* **Stored items from a collection**:
#####

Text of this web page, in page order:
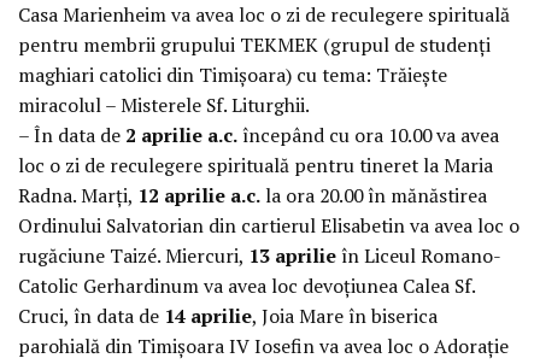
Casa Marienheim va avea loc o zi de reculegere spirituală
pentru membrii grupului TEKMEK (grupul de studenți
maghiari catolici din Timișoara) cu tema: Trăiește
miracolul – Misterele Sf. Liturghii.
– În data de 2 aprilie a.c. începând cu ora 10.00 va avea
loc o zi de reculegere spirituală pentru tineret la Maria
Radna. Marți, 12 aprilie a.c. la ora 20.00 în mănăstirea
Ordinului Salvatorian din cartierul Elisabetin va avea loc o
rugăciune Taizé. Miercuri, 13 aprilie în Liceul Romano-
Catolic Gerhardinum va avea loc devoțiunea Calea Sf.
Cruci, în data de 14 aprilie, Joia Mare în biserica
parohială din Timișoara IV Iosefin va avea loc o Adorație
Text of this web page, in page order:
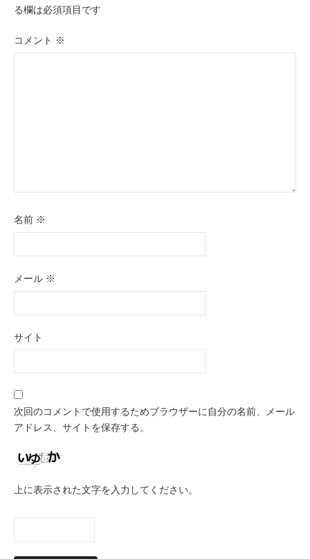
ー
シ
る欄は必須項目です
コメント ※
名前 ※
メール ※
サイト
次回のコメントで使用するためブラウザーに自分の名前、メール
アドレス、サイトを保存する。
上に表示された文字を入力してください。
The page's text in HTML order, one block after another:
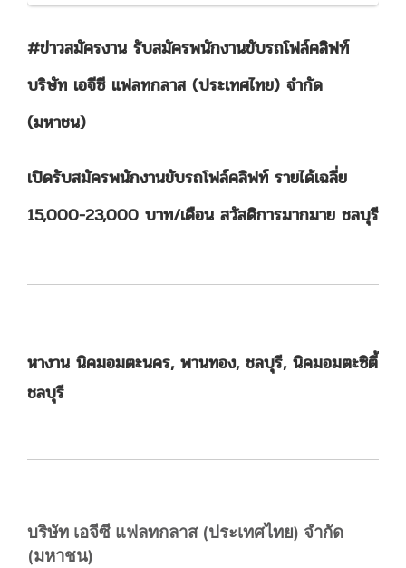
#ข่าวสมัครงาน รับสมัครพนักงานขับรถโฟล์คลิฟท์
บริษัท เอจีซี แฟลทกลาส (ประเทศไทย) จำกัด
(มหาชน)
เปิดรับสมัครพนักงานขับรถโฟล์คลิฟท์ รายได้เฉลี่ย
15,000-23,000 บาท/เดือน สวัสดิการมากมาย ชลบุรี
หางาน นิคมอมตะนคร, พานทอง, ชลบุรี, นิคมอมตะซิตี้
ชลบุรี
บริษัท เอจีซี แฟลทกลาส (ประเทศไทย) จำกัด
(มหาชน)
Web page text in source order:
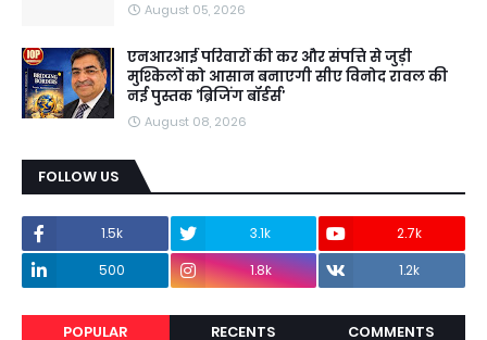
August 05, 2026
एनआरआई परिवारों की कर और संपत्ति से जुड़ी
मुश्किलों को आसान बनाएगी सीए विनोद रावल की
नई पुस्तक ‘ब्रिजिंग बॉर्डर्स’
August 08, 2026
FOLLOW US
1.5k 3.1k
2.7k
500
1.8k 1.2k
POPULAR RECENTS COMMENTS
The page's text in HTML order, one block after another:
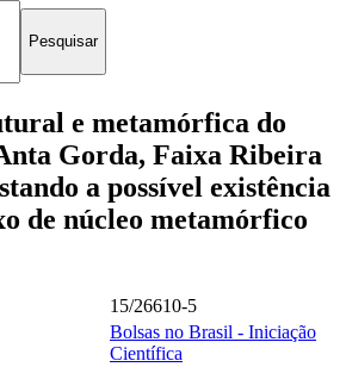
e metamórfica do
Gorda, Faixa Ribeira
a possível existência
de núcleo metamórfico
15/26610-5
Bolsas no Brasil - Iniciação
Científica
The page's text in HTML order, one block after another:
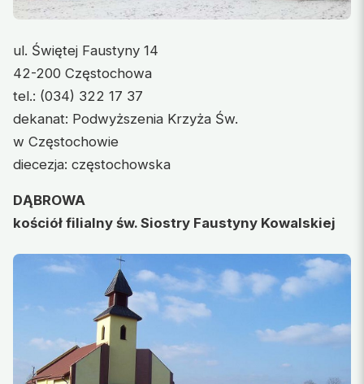
ul. Świętej Faustyny 14
42-200 Częstochowa
tel.: (034) 322 17 37
dekanat: Podwyższenia Krzyża Św.
w Częstochowie
diecezja: częstochowska
DĄBROWA
kościół filialny św. Siostry Faustyny Kowalskiej
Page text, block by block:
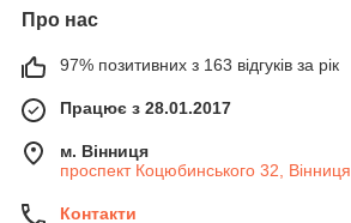
Про нас
97% позитивних з 163 відгуків за рік
Працює з 28.01.2017
м. Вінниця
проспект Коцюбинського 32,
Контакти
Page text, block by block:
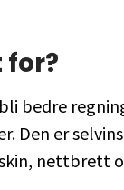
bedre
Den er
nettbrett
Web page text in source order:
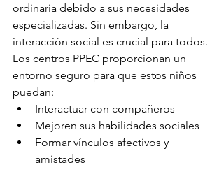
ordinaria debido a sus necesidades
especializadas. Sin embargo, la
interacción social es crucial para todos.
Los centros PPEC proporcionan un
entorno seguro para que estos niños
puedan:
Interactuar con compañeros
Mejoren sus habilidades sociales
Formar vínculos afectivos y
amistades

#####

* **INSTRUCTIONS FOR THE TASK**:
What you return must match the records line for line, with the pictures left out.

* **EXPECTED OUTPUT**:
Text of this web page, in page order:
Casa Marienheim va avea loc o zi de reculegere spirituală
pentru membrii grupului TEKMEK (grupul de studenți
maghiari catolici din Timișoara) cu tema: Trăiește
miracolul – Misterele Sf. Liturghii.
– În data de 2 aprilie a.c. începând cu ora 10.00 va avea
loc o zi de reculegere spirituală pentru tineret la Maria
Radna. Marți, 12 aprilie a.c. la ora 20.00 în mănăstirea
Ordinului Salvatorian din cartierul Elisabetin va avea loc o
rugăciune Taizé. Miercuri, 13 aprilie în Liceul Romano-
Catolic Gerhardinum va avea loc devoțiunea Calea Sf.
Cruci, în data de 14 aprilie, Joia Mare în biserica
parohială din Timișoara IV Iosefin va avea loc o Adorație
Text of this web page, in page order:
ー
シ
る欄は必須項目です
コメント ※
名前 ※
メール ※
サイト
次回のコメントで使用するためブラウザーに自分の名前、メール
アドレス、サイトを保存する。
上に表示された文字を入力してください。
The page's text in HTML order, one block after another:
#ข่าวสมัครงาน รับสมัครพนักงานขับรถโฟล์คลิฟท์
บริษัท เอจีซี แฟลทกลาส (ประเทศไทย) จำกัด
(มหาชน)
เปิดรับสมัครพนักงานขับรถโฟล์คลิฟท์ รายได้เฉลี่ย
15,000-23,000 บาท/เดือน สวัสดิการมากมาย ชลบุรี
หางาน นิคมอมตะนคร, พานทอง, ชลบุรี, นิคมอมตะซิตี้
ชลบุรี
บริษัท เอจีซี แฟลทกลาส (ประเทศไทย) จำกัด
(มหาชน)
Web page text in source order:
August 05, 2026
एनआरआई परिवारों की कर और संपत्ति से जुड़ी
मुश्किलों को आसान बनाएगी सीए विनोद रावल की
नई पुस्तक ‘ब्रिजिंग बॉर्डर्स’
August 08, 2026
FOLLOW US
1.5k 3.1k
2.7k
500
1.8k 1.2k
POPULAR RECENTS COMMENTS
The page's text in HTML order, one block after another:
e metamórfica do
Gorda, Faixa Ribeira
a possível existência
de núcleo metamórfico
15/26610-5
Bolsas no Brasil - Iniciação
Científica
The page's text in HTML order, one block after another:
ul. Świętej Faustyny 14
42-200 Częstochowa
tel.: (034) 322 17 37
dekanat: Podwyższenia Krzyża Św.
w Częstochowie
diecezja: częstochowska
DĄBROWA
kościół filialny św. Siostry Faustyny Kowalskiej
Page text, block by block:
Про нас
97% позитивних з 163 відгуків за рік
Працює з 28.01.2017
м. Вінниця
проспект Коцюбинського 32,
Контакти
Page text, block by block:
bedre
Den er
nettbrett
Web page text in source order:
ordinaria debido a sus necesidades
especializadas. Sin embargo, la
interacción social es crucial para todos.
Los centros PPEC proporcionan un
entorno seguro para que estos niños
puedan:
Interactuar con compañeros
Mejoren sus habilidades sociales
Formar vínculos afectivos y
amistades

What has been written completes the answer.